▶ [What you are asked to do]:
Exactly the lines from the one containing "Land and Water Setups [29, 80, 169, 96]" through the end of the data below are to be reproduced, and nothing besides them.

Extracted data entries:

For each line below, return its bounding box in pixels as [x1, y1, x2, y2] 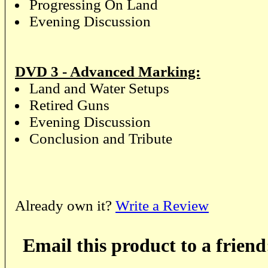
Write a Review [115, 197, 209, 214]
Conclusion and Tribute [29, 130, 172, 147]
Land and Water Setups [29, 80, 169, 96]
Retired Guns [29, 96, 109, 113]
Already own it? [15, 197, 115, 214]
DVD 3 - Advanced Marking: [15, 63, 200, 80]

▶ [Exercise response]:
Land and Water Setups [29, 80, 169, 96]
Retired Guns [29, 96, 109, 113]
Already own it? [15, 197, 115, 214]
DVD 3 - Advanced Marking: [15, 63, 200, 80]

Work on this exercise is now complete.